== Segment start ==

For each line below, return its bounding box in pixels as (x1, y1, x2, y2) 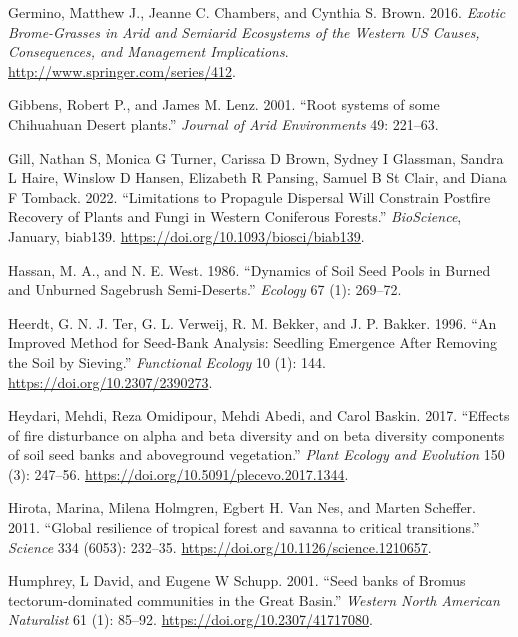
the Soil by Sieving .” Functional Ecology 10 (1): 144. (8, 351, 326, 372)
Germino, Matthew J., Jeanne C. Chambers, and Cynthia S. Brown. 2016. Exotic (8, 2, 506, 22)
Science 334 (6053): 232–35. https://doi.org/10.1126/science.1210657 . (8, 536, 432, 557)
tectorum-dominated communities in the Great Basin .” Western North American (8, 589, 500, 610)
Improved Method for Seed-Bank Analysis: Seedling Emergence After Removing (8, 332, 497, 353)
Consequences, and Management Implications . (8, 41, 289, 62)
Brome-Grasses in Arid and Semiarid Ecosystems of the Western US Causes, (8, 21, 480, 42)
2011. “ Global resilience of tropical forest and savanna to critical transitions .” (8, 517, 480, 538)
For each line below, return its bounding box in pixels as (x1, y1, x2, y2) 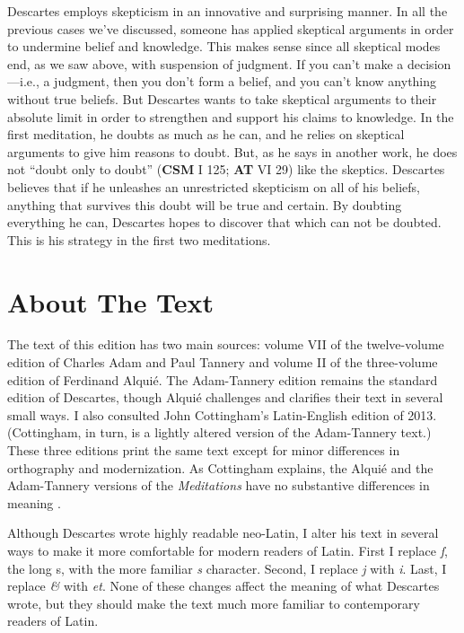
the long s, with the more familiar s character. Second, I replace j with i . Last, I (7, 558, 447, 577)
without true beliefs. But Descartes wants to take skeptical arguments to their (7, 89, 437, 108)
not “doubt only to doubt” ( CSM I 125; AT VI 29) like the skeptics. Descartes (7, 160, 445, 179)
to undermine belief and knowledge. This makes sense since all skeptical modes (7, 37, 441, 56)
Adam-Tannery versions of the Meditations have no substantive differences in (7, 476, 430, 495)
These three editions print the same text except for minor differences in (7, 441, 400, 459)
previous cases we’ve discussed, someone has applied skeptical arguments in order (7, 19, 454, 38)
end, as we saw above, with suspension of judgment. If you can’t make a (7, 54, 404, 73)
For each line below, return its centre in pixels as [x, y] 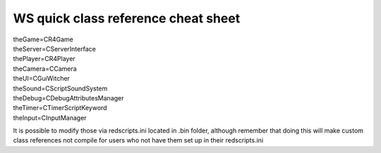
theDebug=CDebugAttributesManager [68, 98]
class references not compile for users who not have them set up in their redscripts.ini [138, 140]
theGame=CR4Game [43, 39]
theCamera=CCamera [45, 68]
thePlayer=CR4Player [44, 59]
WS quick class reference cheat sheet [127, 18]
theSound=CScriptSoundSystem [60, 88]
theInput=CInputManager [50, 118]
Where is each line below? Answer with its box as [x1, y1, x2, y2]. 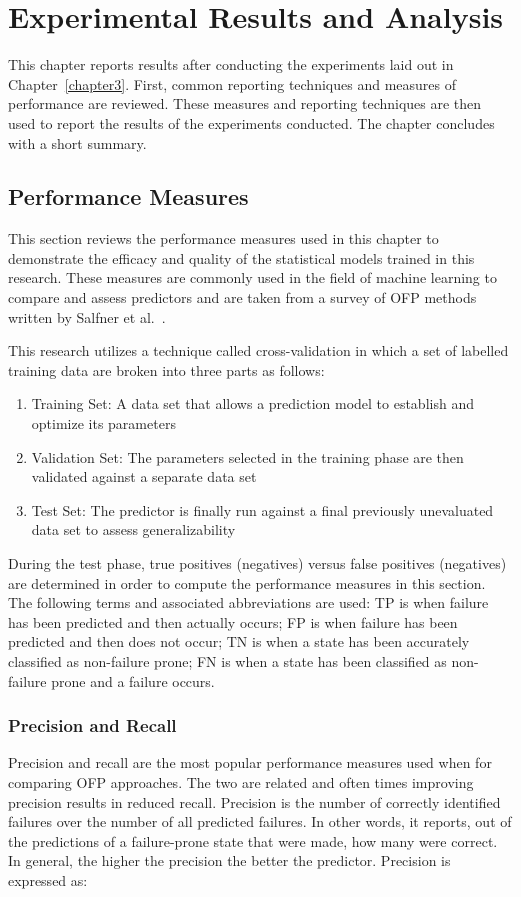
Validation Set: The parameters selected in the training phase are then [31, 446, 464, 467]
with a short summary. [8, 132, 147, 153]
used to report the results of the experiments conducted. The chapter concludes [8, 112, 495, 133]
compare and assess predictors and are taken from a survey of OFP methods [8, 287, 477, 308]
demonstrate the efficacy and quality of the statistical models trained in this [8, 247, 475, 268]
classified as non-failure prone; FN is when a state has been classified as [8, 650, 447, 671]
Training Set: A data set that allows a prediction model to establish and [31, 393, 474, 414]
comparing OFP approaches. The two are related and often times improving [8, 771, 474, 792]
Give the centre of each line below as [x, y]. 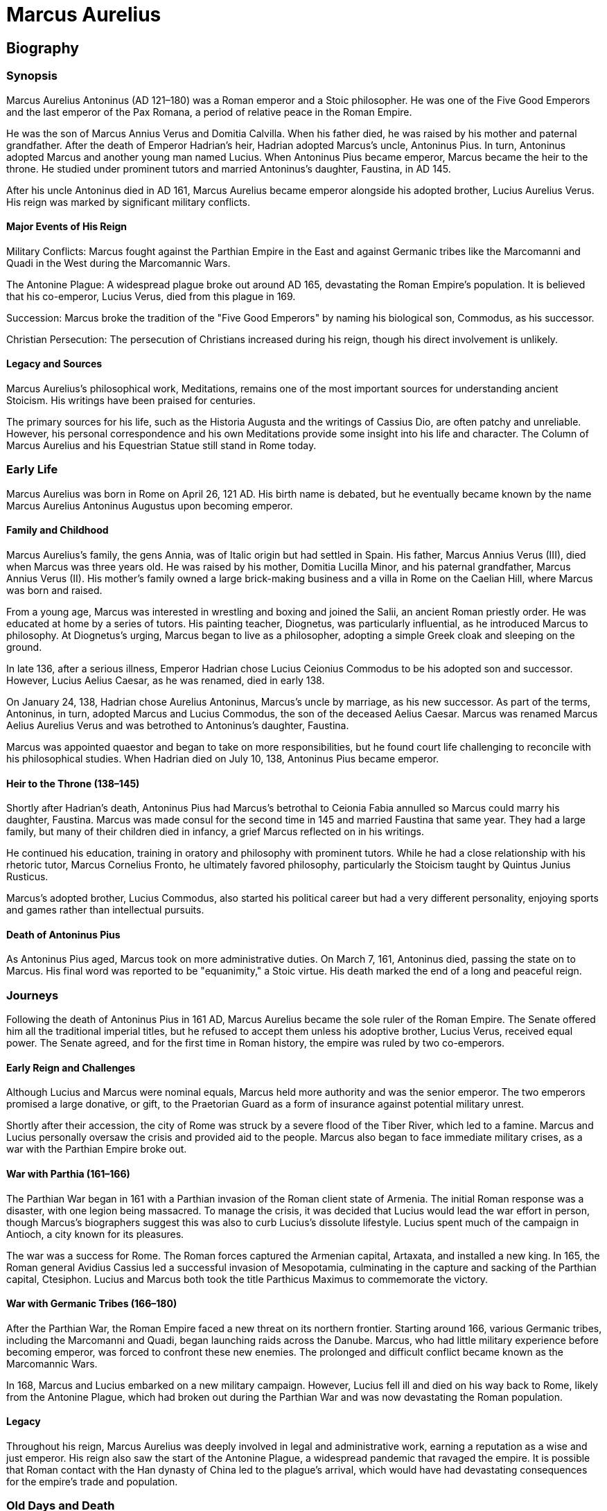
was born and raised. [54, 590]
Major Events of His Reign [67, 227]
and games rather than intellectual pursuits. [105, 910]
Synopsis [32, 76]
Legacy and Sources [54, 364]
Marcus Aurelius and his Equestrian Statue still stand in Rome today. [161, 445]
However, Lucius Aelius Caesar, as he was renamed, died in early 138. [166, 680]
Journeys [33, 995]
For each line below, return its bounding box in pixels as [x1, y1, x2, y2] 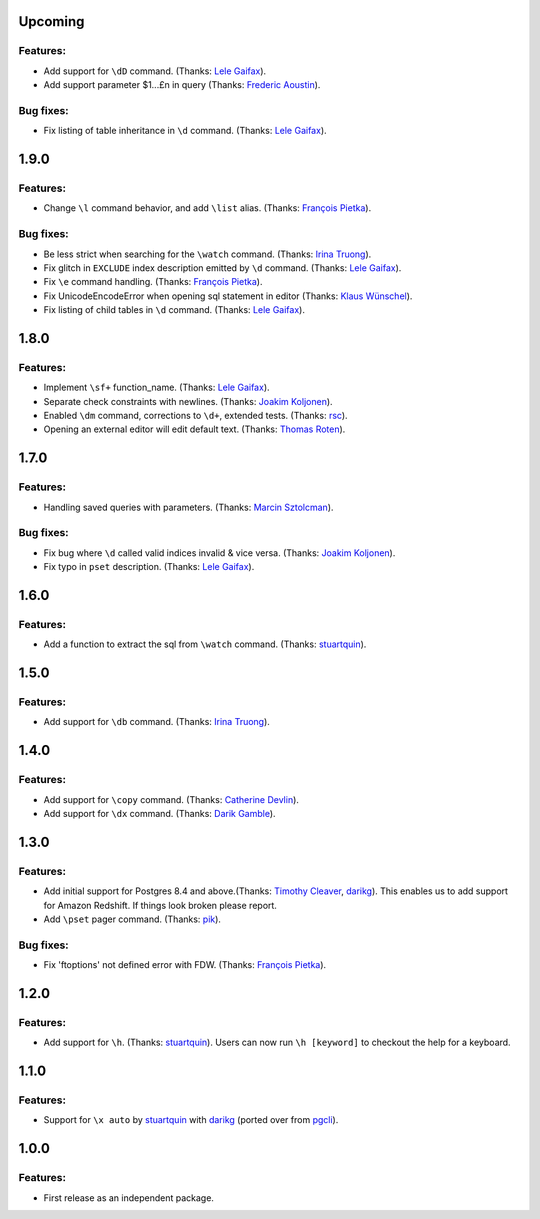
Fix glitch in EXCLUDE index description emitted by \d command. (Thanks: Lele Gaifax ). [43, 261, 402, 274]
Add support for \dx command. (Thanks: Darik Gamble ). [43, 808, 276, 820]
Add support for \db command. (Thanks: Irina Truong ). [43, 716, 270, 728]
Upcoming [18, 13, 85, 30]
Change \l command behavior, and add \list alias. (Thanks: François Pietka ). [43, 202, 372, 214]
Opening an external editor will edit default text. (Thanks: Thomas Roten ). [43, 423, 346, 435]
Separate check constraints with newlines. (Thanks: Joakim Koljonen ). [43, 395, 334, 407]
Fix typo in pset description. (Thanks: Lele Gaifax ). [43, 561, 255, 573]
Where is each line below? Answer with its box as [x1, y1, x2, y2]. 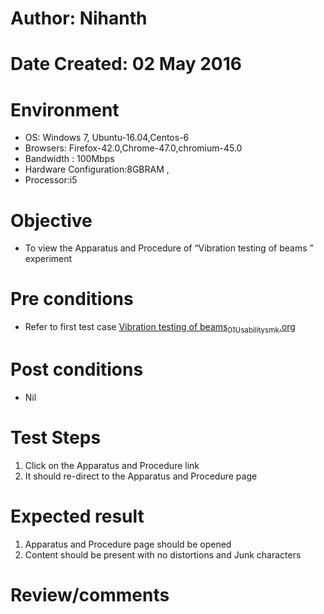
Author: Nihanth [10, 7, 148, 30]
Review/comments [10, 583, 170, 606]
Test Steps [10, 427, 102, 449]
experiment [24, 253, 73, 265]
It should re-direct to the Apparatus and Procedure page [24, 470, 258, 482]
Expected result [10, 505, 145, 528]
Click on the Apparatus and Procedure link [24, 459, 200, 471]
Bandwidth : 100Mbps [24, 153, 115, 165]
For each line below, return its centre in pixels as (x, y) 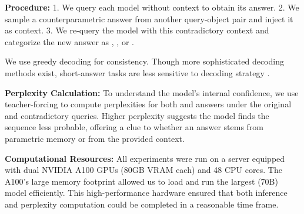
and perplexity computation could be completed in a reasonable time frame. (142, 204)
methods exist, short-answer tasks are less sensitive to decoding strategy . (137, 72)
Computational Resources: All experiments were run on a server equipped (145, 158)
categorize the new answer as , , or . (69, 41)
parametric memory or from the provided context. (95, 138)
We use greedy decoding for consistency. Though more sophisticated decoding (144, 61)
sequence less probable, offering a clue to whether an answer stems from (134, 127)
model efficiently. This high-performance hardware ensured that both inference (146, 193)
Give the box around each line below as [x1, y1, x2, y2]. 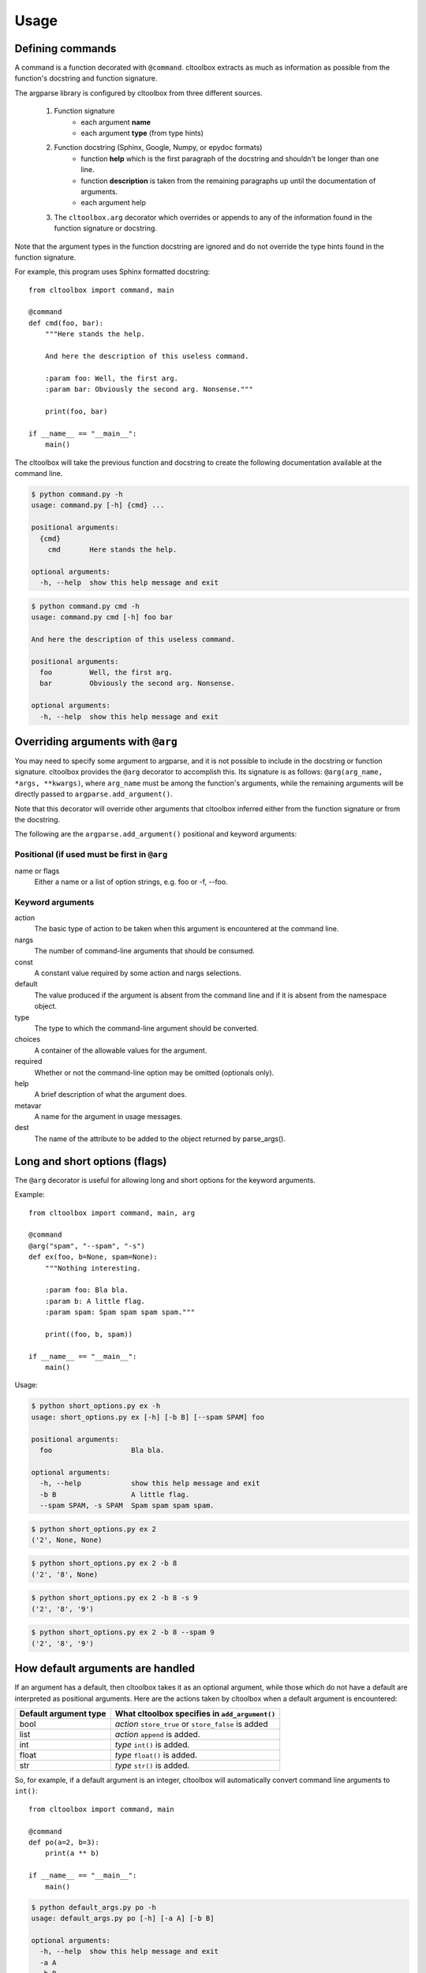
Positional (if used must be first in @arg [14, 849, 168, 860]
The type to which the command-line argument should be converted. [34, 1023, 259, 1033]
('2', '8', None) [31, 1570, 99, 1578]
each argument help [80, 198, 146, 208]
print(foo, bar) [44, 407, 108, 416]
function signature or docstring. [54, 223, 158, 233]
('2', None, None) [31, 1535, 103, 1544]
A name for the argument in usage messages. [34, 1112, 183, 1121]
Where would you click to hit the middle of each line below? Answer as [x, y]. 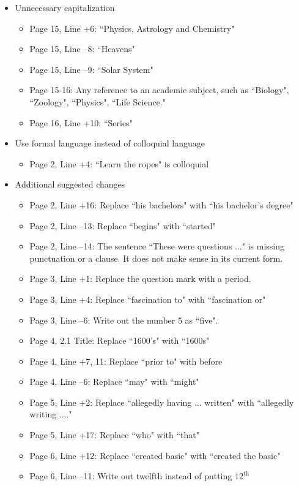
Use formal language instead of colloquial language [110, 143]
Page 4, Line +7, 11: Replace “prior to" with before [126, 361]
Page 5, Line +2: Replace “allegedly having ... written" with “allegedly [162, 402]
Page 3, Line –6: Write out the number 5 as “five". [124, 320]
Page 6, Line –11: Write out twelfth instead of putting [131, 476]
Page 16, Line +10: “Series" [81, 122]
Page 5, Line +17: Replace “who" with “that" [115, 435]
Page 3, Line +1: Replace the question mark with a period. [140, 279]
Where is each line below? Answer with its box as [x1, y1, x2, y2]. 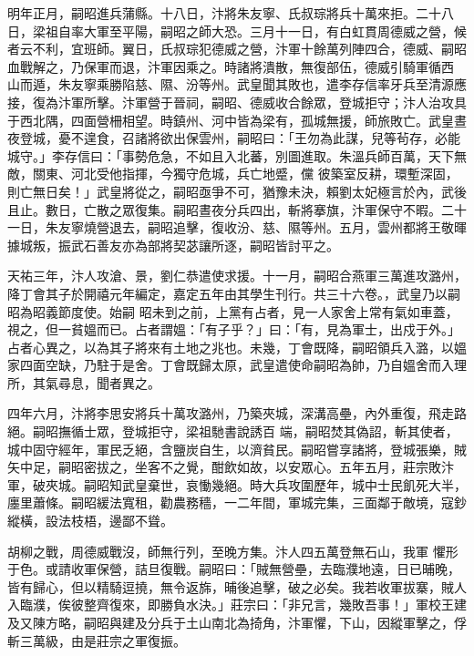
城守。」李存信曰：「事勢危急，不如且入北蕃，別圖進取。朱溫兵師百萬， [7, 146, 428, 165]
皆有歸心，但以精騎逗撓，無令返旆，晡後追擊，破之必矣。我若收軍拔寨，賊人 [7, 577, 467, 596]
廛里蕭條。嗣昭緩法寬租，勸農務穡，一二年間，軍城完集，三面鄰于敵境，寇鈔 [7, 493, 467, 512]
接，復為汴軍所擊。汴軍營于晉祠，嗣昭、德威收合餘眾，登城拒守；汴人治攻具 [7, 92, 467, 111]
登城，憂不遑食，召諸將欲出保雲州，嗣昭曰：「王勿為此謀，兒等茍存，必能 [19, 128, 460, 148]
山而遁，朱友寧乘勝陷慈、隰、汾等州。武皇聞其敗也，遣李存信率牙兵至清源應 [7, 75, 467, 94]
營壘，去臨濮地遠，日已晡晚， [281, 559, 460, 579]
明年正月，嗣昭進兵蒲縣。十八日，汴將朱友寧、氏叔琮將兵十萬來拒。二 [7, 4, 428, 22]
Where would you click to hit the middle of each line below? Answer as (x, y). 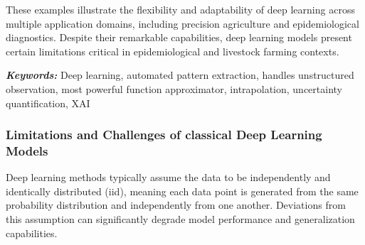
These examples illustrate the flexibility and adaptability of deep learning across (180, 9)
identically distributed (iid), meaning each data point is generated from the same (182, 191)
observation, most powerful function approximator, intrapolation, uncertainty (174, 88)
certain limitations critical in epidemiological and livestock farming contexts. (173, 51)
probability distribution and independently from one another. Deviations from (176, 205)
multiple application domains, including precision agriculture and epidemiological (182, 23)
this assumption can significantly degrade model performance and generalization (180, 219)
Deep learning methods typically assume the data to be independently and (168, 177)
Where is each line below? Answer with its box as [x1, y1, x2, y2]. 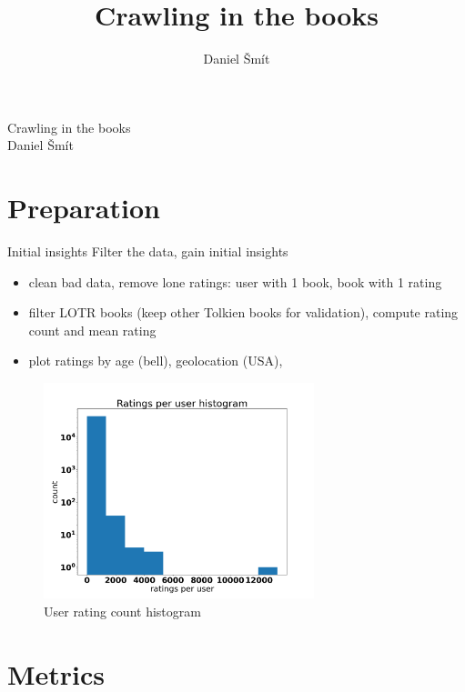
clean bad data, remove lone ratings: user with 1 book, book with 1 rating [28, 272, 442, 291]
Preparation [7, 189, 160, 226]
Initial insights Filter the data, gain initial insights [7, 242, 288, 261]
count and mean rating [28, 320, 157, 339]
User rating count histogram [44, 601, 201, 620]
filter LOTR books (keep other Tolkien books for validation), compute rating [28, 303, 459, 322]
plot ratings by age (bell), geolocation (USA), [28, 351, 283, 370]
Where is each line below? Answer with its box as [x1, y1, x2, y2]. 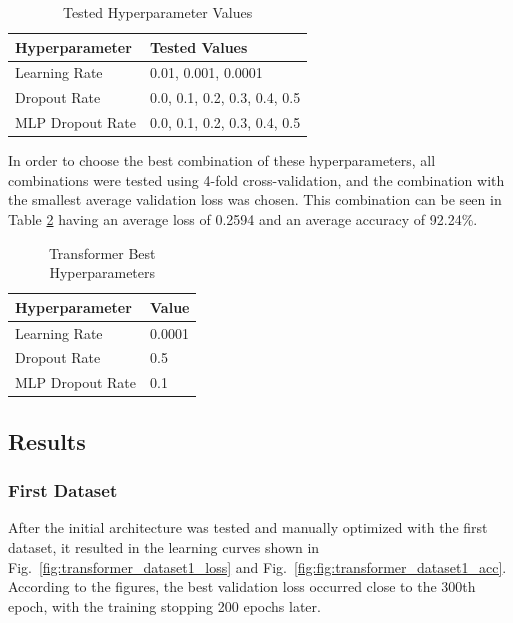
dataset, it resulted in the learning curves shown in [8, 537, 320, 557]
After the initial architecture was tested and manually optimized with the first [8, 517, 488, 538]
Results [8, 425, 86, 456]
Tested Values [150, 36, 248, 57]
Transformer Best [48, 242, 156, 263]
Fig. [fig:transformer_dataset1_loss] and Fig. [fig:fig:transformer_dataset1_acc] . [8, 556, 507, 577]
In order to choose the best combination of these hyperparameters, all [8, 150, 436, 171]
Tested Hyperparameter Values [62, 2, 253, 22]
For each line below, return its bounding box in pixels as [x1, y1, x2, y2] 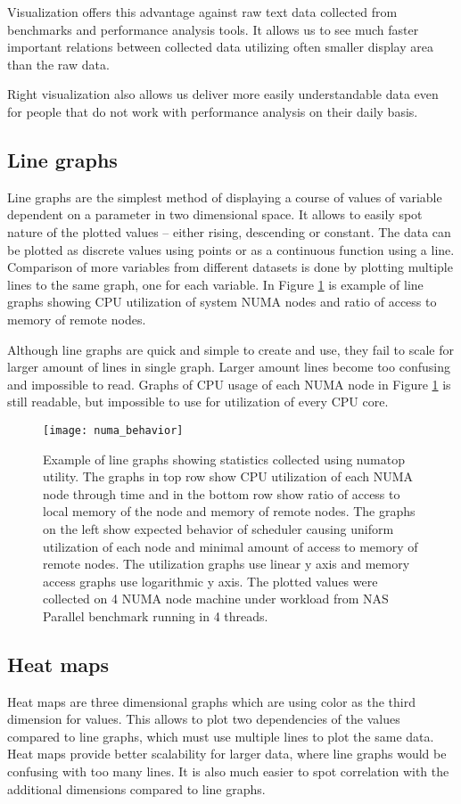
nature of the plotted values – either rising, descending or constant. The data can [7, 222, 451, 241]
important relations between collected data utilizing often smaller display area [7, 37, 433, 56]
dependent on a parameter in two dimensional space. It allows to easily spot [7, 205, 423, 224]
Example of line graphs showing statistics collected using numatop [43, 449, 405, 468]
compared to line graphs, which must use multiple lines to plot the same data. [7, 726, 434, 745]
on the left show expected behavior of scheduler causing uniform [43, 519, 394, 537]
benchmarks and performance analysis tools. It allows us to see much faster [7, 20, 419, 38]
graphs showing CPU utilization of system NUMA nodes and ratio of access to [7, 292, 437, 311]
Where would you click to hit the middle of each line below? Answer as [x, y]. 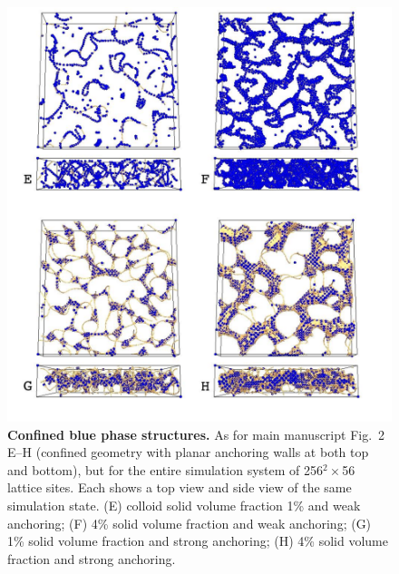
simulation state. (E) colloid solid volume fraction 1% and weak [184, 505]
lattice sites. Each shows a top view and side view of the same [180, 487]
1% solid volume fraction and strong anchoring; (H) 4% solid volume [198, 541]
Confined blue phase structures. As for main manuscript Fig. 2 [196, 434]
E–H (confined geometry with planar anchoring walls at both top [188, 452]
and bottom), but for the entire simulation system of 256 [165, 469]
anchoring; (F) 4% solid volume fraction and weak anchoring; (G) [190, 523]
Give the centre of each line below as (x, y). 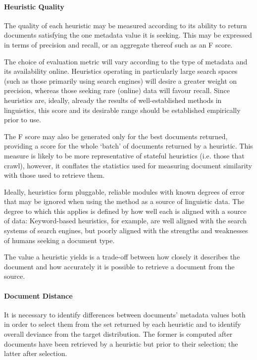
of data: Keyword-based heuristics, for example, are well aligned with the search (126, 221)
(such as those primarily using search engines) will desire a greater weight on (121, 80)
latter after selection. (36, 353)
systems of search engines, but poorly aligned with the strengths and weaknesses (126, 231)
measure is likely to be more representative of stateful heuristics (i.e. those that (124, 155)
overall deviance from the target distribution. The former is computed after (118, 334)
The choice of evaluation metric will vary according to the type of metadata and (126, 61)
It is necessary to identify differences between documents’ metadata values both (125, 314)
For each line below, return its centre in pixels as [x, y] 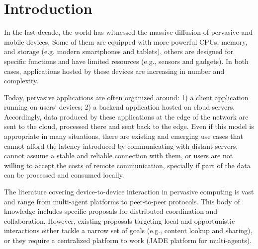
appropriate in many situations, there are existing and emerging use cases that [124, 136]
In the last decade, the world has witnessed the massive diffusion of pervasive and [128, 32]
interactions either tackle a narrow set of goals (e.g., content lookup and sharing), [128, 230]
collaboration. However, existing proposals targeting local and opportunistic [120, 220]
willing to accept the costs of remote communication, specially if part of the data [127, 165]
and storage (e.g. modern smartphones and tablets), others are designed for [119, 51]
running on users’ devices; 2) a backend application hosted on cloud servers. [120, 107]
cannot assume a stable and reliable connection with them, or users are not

== Segment end ==

§ WORK ORDER: In the data above, the stretch from the line with "previous cases we’ve" through the line with "Validation Set: The" is to be returned exactly, minus any pictures.

§ TASK RESPONSE:
previous cases we’ve discussed, someone has applied skeptical arguments in order (7, 19, 454, 38)
end, as we saw above, with suspension of judgment. If you can’t make a (7, 54, 404, 73)
For each line below, return its centre in pixels as [x, y] 
theDebug=CDebugAttributesManager [68, 98]
class references not compile for users who not have them set up in their redscripts.ini [138, 140]
theGame=CR4Game [43, 39]
theCamera=CCamera [45, 68]
thePlayer=CR4Player [44, 59]
WS quick class reference cheat sheet [127, 18]
theSound=CScriptSoundSystem [60, 88]
theInput=CInputManager [50, 118]
Where is each line below? Answer with its box as [x1, y1, x2, y2]. 
Validation Set: The parameters selected in the training phase are then [31, 446, 464, 467]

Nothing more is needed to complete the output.